Although most women have a laparotomy for diagnosis, some women have a procedure known as laparoscopy. The doctor inserts a thin, lighted tube (a laparoscope) through a small incision in the abdomen. Laparoscopy may be used to remove a small, benign cyst or an early ovarian cancer. It may also be used to learn whether cancer has spread.

A pathologist uses a microscope to look for cancer cells in the tissue or fluid. If ovarian cancer cells are found, the pathologist describes the grade of the cells. Grades 1, 2, and 3 describe how abnormal the cancer cells look. Grade 1 cancer cells are not as likely as to grow and spread as Grade 3 cells.

Staging

To plan the best treatment, your doctor needs to know the grade of the tumor (see Diagnosis) and the extent (stage) of the disease. The stage is based on whether the tumor has invaded nearby tissues, whether the cancer has spread, and if so, to what parts of the body.

Usually, surgery is needed before staging can be complete. The surgeon takes many samples of tissue from the pelvis and abdomen to look for cancer.
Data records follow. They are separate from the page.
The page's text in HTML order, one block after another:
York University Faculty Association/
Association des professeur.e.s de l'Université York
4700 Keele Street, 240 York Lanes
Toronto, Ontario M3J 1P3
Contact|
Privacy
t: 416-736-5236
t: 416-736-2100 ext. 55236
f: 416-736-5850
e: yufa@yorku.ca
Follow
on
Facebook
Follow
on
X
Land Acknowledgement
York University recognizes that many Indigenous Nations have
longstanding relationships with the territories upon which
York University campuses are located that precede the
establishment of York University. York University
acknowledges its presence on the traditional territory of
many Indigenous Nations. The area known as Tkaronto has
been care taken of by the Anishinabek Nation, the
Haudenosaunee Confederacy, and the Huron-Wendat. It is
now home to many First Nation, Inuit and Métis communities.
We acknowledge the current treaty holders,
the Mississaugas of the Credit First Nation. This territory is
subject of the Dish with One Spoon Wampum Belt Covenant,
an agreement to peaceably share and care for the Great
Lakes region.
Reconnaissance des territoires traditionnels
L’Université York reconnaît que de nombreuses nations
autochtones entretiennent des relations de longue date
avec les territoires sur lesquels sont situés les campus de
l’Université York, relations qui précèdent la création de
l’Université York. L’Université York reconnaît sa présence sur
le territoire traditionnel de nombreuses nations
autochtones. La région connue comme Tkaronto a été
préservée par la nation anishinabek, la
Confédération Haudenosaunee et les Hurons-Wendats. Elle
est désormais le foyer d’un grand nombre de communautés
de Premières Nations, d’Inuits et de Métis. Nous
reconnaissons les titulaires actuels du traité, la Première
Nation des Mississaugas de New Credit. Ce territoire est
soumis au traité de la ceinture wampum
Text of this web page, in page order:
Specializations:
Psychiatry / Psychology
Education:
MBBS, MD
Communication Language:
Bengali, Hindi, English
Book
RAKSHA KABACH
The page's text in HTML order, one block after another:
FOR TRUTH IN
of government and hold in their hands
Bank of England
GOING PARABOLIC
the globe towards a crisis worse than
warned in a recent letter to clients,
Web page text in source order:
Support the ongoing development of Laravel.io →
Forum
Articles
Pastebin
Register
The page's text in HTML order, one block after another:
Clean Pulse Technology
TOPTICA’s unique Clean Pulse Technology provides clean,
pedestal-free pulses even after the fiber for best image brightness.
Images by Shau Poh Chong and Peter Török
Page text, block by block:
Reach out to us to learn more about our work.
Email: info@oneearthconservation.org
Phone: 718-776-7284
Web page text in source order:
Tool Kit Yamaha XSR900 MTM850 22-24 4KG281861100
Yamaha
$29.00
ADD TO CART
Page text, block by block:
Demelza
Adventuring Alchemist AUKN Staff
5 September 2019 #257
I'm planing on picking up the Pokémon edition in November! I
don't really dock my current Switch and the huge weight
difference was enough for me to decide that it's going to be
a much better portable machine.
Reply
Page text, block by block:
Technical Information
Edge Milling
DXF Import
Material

Your doctor may order tests to find out whether the cancer has spread:

  • CT scan: Doctors often use CT scans to make pictures of organs and tissues in the pelvis or abdomen. An x-ray machine linked to a computer takes several pictures. You may receive contrast material by mouth and by injection into your arm or hand. The contrast material helps the organs or tissues show up more clearly. Abdominal fluid or a tumor may show up on the CT scan.
  • Chest x-ray: X-rays of the chest can show tumors or fluid.
  • Barium enema x-ray: Your doctor may order a series of x-rays of the lower intestine. You are given an enema with a barium solution. The barium outlines the intestine on the x-rays. Areas blocked by cancer may show up on the x-rays.
  • Colonoscopy: Your doctor inserts a long, lighted tube into the rectum and colon. This exam can help tell if cancer has spread to the colon or rectum.
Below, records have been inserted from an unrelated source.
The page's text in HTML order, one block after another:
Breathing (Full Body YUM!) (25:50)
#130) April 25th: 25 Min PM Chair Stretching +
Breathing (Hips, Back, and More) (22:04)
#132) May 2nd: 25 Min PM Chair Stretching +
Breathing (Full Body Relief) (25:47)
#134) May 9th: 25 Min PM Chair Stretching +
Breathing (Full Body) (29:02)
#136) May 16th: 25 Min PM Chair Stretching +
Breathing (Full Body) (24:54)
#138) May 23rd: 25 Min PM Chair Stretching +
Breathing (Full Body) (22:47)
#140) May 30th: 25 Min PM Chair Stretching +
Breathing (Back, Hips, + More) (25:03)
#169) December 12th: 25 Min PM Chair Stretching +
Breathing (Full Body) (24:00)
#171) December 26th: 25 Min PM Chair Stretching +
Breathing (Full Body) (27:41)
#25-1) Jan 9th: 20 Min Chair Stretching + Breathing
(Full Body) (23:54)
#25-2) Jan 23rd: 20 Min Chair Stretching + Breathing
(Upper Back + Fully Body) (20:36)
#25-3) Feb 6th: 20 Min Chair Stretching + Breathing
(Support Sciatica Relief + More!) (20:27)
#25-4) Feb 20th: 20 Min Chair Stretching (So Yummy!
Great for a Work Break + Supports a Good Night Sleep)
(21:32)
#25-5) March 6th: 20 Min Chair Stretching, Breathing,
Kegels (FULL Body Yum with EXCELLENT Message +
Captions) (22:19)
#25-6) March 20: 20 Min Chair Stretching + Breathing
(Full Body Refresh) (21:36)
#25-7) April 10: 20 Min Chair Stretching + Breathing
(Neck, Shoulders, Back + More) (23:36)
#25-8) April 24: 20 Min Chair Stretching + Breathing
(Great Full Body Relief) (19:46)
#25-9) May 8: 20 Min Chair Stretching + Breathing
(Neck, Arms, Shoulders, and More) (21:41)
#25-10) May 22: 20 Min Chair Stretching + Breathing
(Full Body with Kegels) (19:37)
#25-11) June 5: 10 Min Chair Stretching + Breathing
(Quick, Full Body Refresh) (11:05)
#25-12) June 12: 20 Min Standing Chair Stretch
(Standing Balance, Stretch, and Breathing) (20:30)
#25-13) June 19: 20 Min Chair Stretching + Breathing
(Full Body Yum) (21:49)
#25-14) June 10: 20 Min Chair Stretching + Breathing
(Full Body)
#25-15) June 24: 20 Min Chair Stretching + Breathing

These are the stages of ovarian cancer:

  • Stage I: Cancer cells are found in one or both ovaries. Cancer cells may be found on the surface of the ovaries or in fluid collected from the abdomen.
  • Stage II: Cancer cells have spread from one or both ovaries to other tissues in the pelvis. Cancer cells are found on the fallopian tubes, the uterus, or other tissues in the pelvis. Cancer cells may be found in fluid collected from the abdomen.
  • Stage III: Cancer cells have spread to tissues outside the pelvis or to the regional lymph nodes. Cancer cells may be found on the outside of the liver.
  • Stage IV: Cancer cells have spread to tissues outside the abdomen and pelvis. Cancer cells may be found inside the liver, in the lungs, or in other organs.

Treatment

Many women with ovarian cancer want to take an active part in making decisions about their medical care. It is natural to want to learn all you can about your disease and treatment choices. Knowing more about ovarian cancer helps many women cope.
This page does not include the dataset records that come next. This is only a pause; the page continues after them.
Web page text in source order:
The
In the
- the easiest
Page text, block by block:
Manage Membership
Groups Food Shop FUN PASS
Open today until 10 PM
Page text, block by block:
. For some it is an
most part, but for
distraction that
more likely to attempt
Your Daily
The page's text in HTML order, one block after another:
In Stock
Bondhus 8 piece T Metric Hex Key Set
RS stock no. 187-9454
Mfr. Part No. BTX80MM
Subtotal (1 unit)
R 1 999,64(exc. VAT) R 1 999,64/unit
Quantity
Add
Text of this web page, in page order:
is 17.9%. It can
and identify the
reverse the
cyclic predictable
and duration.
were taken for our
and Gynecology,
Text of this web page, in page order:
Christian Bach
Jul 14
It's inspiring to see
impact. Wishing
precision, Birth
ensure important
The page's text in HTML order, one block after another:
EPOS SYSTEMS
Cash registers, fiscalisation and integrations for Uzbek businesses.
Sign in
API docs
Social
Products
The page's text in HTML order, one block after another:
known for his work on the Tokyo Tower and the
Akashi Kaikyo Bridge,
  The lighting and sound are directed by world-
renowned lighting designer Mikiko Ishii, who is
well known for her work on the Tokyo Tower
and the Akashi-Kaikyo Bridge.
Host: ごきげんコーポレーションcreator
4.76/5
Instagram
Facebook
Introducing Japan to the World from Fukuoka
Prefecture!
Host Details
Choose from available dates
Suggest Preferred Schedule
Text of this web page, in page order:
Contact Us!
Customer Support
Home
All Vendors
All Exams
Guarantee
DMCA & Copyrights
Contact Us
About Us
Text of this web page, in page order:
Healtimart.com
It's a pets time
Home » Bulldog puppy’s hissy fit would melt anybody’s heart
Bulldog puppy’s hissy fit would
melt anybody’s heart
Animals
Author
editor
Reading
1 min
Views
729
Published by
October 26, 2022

Shock and stress after the diagnosis can make it hard to think of everything you want to ask your doctor. It often helps to make a list of questions before an appointment. To help remember what your doctor says, you may take notes or ask whether you may use a tape recorder. You may also want to have a family member or friend with you when you talk to your doctor-to take part in the discussion, to take notes, or just to listen.

You do not need to ask all your questions at once. You will have other chances to ask your doctor or nurse to explain things that are not clear and to ask for more details.

Your doctor may refer you to a gynecologic oncologist, a surgeon who specializes in treating ovarian cancer. Or you may ask for a referral. Other types of doctors who help treat women with ovarian cancer include gynecologists, medical oncologists, and radiation oncologists. You may have a team of doctors and nurses.

Getting a Second Opinion

Before starting treatment, you might want a second opinion about your diagnosis and treatment plan. Many insurance companies cover a second opinion if you or your doctor requests it.

It may take some time and effort to gather medical records and arrange to see another doctor. In most cases, a brief delay in starting treatment will not make treatment less effective. To make sure, you should discuss this delay with your doctor. Sometimes women with ovarian cancer need treatment right away.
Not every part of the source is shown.